The AI system with deep learning algorithm was used in this study to detect lesions suspicious for breast cancer on DM and DBT images. The most suspicious findings detected by the system are marked on every image and assigned a score between 1 and 100. Based on the maximum suspicious examination score from 1 to 10 was generated, indicating the increasing likelihood that a visible cancer is present on the mammogram.The DBT images and the DM images of each examination were independently processed by the AI system, resulting in two AI scores per examination: an AI-DM score and an AI-DBT score.

The output of the AI triaging was analyzed by a panel of radiologists (with 3 to 20 years of experience), and findings were considered true-positive only if the system correctly localized them and assigned them the highest suspicion score at the examination (on the region suspicion scale of 1–100).

The screening reading workload, sensitivity, and recall rate were compared between each original screening setting and the AI-based screening strategy by using the McNemar test for paired data, with an α of .05 indicating statistical significance. Screening workload was defined as the number of readings, and an estimate in hours was computed using the average reading time per examination, 25 seconds for a DM examination and 64 seconds for a DBT plus DM or synthetic mammography examination.

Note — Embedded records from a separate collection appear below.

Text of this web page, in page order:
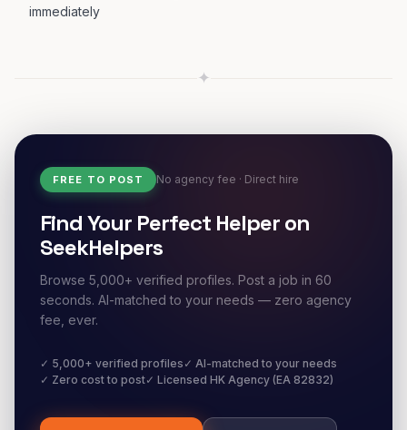
immediately
✦
FREE TO POST No agency fee · Direct hire
Find Your Perfect Helper on
SeekHelpers
Browse 5,000+ verified profiles. Post a job in 60
seconds. AI-matched to your needs — zero agency
fee, ever.
✓ 5,000+ verified profiles ✓ AI-matched to your needs
✓ Zero cost to post✓ Licensed HK Agency (EA 82832)
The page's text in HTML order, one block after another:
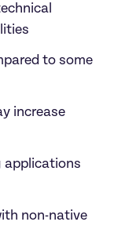
to some
increase
applications
non-native
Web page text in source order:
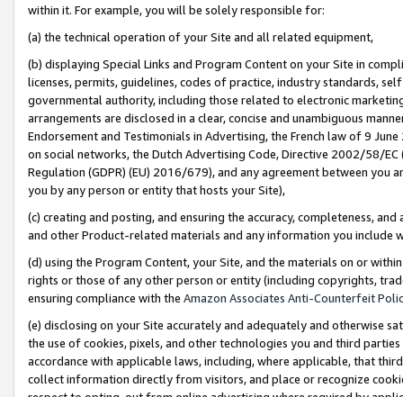
within it. For example, you will be solely responsible for:
(a) the technical operation of your Site and all related equipment,
(b) displaying Special Links and Program Content on your Site in
licenses, permits, guidelines, codes of practice, industry standards,
governmental authority, including those related to electronic
arrangements are disclosed in a clear, concise and unambiguous
Endorsement and Testimonials in Advertising, the French law of 9
on social networks, the Dutch Advertising Code, Directive 2002/58/
Regulation (GDPR) (EU) 2016/679), and any agreement between
you by any person or entity that hosts your Site),
(c) creating and posting, and ensuring the accuracy, completeness,
and other Product-related materials and any information you include
(d) using the Program Content, your Site, and the materials on or
rights or those of any other person or entity (including copyrights,
ensuring compliance with the Amazon Associates Anti-Counterfeit
(e) disclosing on your Site accurately and adequately and otherwise
the use of cookies, pixels, and other technologies you and third
accordance with applicable laws, including, where applicable, that
collect information directly from visitors, and place or recognize
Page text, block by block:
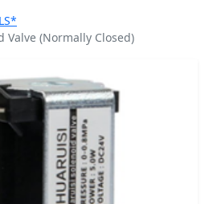
Valve (Normally Closed)
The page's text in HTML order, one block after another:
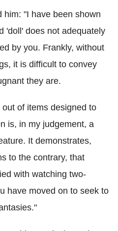
him: "I have been shown
'doll' does not adequately
by you. Frankly, without
it is difficult to convey
they are.
of items designed to
is, in my judgement, a
It demonstrates,
to the contrary, that
with watching two-
have moved on to seek to
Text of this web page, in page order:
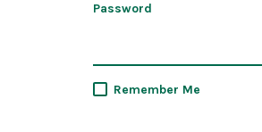
Password
Remember Me
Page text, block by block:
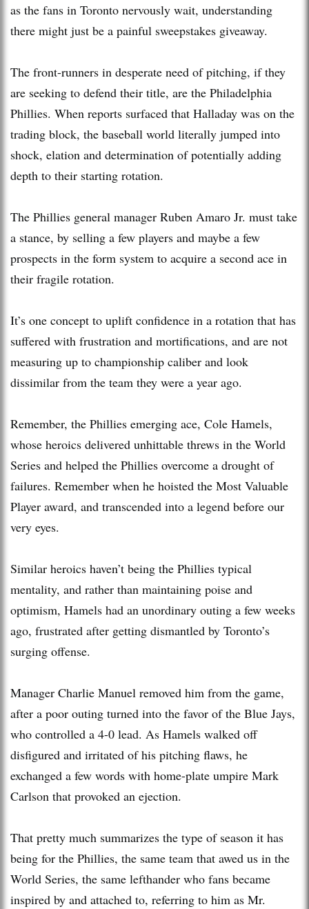
as the fans in Toronto nervously wait, understanding
there might just be a painful sweepstakes giveaway.
The front-runners in desperate need of pitching, if they
are seeking to defend their title, are the Philadelphia
Phillies. When reports surfaced that Halladay was on the
trading block, the baseball world literally jumped into
shock, elation and determination of potentially adding
depth to their starting rotation.
The Phillies general manager Ruben Amaro Jr. must take
a stance, by selling a few players and maybe a few
prospects in the form system to acquire a second ace in
their fragile rotation.
It’s one concept to uplift confidence in a rotation that has
suffered with frustration and mortifications, and are not
measuring up to championship caliber and look
dissimilar from the team they were a year ago.
Remember, the Phillies emerging ace, Cole Hamels,
whose heroics delivered unhittable threws in the World
Series and helped the Phillies overcome a drought of
failures. Remember when he hoisted the Most Valuable
Player award, and transcended into a legend before our
very eyes.
Similar heroics haven’t being the Phillies typical
mentality, and rather than maintaining poise and
optimism, Hamels had an unordinary outing a few weeks
ago, frustrated after getting dismantled by Toronto’s
surging offense.
Manager Charlie Manuel removed him from the game,
after a poor outing turned into the favor of the Blue Jays,
who controlled a 4-0 lead. As Hamels walked off
disfigured and irritated of his pitching flaws, he
exchanged a few words with home-plate umpire Mark
Carlson that provoked an ejection.
That pretty much summarizes the type of season it has
being for the Phillies, the same team that awed us in the
World Series, the same lefthander who fans became
inspired by and attached to, referring to him as Mr.
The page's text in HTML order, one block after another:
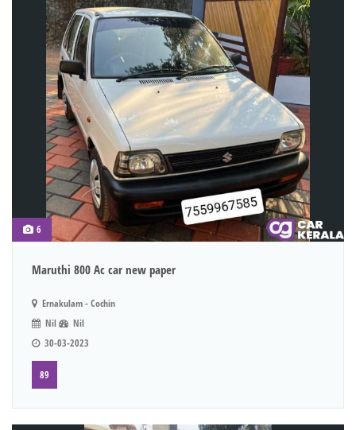
6
Maruthi 800 Ac car new paper
Ernakulam - Cochin
Nil
Nil
30-03-2023
89

When comparing the AI-based strategy of DBT to the original double reading of DM, it was observed that AI-based DBT screening would have been carried out with a smaller workload (156 hours vs 222 hours, a relative workload reduction of 29.7% [95% CI: 23.8, 36.2], P < .001). The sensitivity would have been 25.0% higher in relative terms (95% CI: 15.8, 36.3; P < .001), with 95 of 113 cancers detected with AI-DBT screening (84.1%; 95% CI: 76.2, 89.7) and 76 of 113 with unaided DM screening (67.3%; 95% CI: 58.2, 75.2). Moreover, the recall rate would have been 27.1% lower in relative terms (95% CI: 24.1, 30.3; P < .001), with 588 of 15 987 women recalled with AI-DBT screening (3.7%; 95% CI: 3.4, 4.0) and 807 of 15 987 women recalled with unaided DM screening (5.1%; 95% CI: 4.7, 5.4).

Result

In a retrospective study of 15 987 mammograms, artificial intelligence (AI) reduced screening workload up to 70% for both digital mammography (DM)– or digital breast tomosynthesis (DBT)–based screening programs without reducing sensitivity by 5% or more.

Using AI to transition from DM screening to DBT screening would yield a reduction of 30% in workload, a 25% improvement in sensitivity, and a reduction of 27% in recall rate.

Conclusion

Digital mammography and digital breast tomosynthesis screening strategies based on artificial intelligence systems could reduce workload up to 70%.